## [Work to complete]
Would you transcribe the line that holds "python3 easy_park.py [49, 319]" and all the lines below it, through the final one, exactly and with nothing else?

## [Exercise materials]
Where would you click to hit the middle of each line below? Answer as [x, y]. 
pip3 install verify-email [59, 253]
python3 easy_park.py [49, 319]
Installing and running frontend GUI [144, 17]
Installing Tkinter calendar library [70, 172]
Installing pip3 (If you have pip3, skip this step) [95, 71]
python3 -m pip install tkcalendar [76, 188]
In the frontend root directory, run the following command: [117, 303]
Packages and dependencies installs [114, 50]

## [The completed task]
python3 easy_park.py [49, 319]
Installing and running frontend GUI [144, 17]
Installing Tkinter calendar library [70, 172]
Installing pip3 (If you have pip3, skip this step) [95, 71]
python3 -m pip install tkcalendar [76, 188]
In the frontend root directory, run the following command: [117, 303]
Packages and dependencies installs [114, 50]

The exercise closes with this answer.